Thai Shrimpcakes
Total Time: 45 mins
Preparation Time: 30 mins
Cook Time: 15 mins
Ingredients
- Servings: 2
- 16 uncooked large shrimp, peeled, deveined (about 1 pound)
- 1 large egg
- 1 green onion, sliced
- 2 tablespoons fresh lemon juice
- 1 tablespoon dijon mustard
- 1 tablespoon fresh cilantro, minced
- 1/2 teaspoon sriracha sauce (found in the international section in the supermarket)
- 1/2 teaspoon salt
- 1 pinch ground black pepper
- 2 cups panko breadcrumbs, divided (breadcrumbs)
- 2 tablespoons peanut oil (or more)
Recipe
- 1 coarsely chop shrimp in processor.
- 2 add egg, green onion, lemon juice, mustard, cilantro, sriracha sauce, salt, and pepper. blend in using on/off turns.

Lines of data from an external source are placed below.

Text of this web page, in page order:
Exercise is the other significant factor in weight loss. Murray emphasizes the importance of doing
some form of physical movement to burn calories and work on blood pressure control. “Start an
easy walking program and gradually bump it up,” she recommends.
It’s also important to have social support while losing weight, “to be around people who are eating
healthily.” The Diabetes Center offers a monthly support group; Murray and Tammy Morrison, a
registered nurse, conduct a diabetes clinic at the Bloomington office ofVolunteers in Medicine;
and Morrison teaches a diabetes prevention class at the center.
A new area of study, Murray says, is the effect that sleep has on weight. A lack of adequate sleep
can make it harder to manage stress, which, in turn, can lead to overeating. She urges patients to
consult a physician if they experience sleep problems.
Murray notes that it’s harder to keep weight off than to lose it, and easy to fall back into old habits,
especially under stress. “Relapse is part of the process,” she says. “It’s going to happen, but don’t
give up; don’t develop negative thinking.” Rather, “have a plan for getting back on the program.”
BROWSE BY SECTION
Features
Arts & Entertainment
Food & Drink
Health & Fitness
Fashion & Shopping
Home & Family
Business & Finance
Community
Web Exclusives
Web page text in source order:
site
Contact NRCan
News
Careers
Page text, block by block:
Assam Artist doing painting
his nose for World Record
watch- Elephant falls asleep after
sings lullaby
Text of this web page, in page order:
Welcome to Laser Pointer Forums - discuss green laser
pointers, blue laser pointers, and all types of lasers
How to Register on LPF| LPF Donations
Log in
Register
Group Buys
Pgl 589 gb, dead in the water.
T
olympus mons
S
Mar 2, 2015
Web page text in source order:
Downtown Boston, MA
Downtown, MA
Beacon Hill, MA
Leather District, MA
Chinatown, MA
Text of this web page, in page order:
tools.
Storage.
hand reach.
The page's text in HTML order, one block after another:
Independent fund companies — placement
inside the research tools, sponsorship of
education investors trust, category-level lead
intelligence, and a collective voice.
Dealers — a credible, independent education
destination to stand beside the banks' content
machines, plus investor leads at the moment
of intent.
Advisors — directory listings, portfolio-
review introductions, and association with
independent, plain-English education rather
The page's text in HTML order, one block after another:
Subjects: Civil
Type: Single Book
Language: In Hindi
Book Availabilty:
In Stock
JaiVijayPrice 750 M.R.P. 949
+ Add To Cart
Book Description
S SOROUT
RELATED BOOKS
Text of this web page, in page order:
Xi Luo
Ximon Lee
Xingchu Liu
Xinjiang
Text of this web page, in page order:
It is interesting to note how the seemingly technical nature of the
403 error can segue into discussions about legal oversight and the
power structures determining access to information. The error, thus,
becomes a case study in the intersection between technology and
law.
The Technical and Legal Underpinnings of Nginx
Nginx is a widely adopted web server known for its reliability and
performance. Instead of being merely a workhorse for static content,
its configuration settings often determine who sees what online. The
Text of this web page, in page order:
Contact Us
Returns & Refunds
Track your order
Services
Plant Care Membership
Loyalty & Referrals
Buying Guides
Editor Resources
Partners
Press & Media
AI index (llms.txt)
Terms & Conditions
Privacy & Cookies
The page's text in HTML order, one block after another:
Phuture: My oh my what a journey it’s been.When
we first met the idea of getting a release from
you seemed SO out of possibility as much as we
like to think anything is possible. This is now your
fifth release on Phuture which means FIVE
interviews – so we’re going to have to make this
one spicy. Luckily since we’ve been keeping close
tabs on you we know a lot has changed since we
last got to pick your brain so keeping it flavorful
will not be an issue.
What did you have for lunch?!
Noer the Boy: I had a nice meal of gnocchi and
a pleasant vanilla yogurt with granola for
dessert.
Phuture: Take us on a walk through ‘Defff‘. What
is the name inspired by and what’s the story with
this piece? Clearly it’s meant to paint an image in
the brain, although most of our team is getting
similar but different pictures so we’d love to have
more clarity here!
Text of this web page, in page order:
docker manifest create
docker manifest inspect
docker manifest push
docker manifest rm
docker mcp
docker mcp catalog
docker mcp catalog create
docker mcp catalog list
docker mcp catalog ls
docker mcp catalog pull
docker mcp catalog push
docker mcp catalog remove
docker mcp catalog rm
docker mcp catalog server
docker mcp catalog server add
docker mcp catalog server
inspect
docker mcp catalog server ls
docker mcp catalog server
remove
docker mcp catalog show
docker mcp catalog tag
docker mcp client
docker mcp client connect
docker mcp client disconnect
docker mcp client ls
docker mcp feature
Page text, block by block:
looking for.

- 3 add 1 cup panko and blend in using on/off turns.
- 4 form mixture into twelve 3-inch" diameter cakes.
- 5 roll cakes in remaining 1 cup panko.
- 6 transfer cakes to waxed-paper-lined baking sheet. refrigerate 10 minutes. (can be made up to 4 hours ahead. cover, and refrigerate.).
- 7 heat 2 tablespoons peanut oil in heavy large skillet, over medium-high heat.
- 8 working in batches, fry cakes until cooked through and golden brown on both sides, adding more oil to skillet as needed, about 6 minutes.
- 9 place on paper towels to absorb any oil after frying.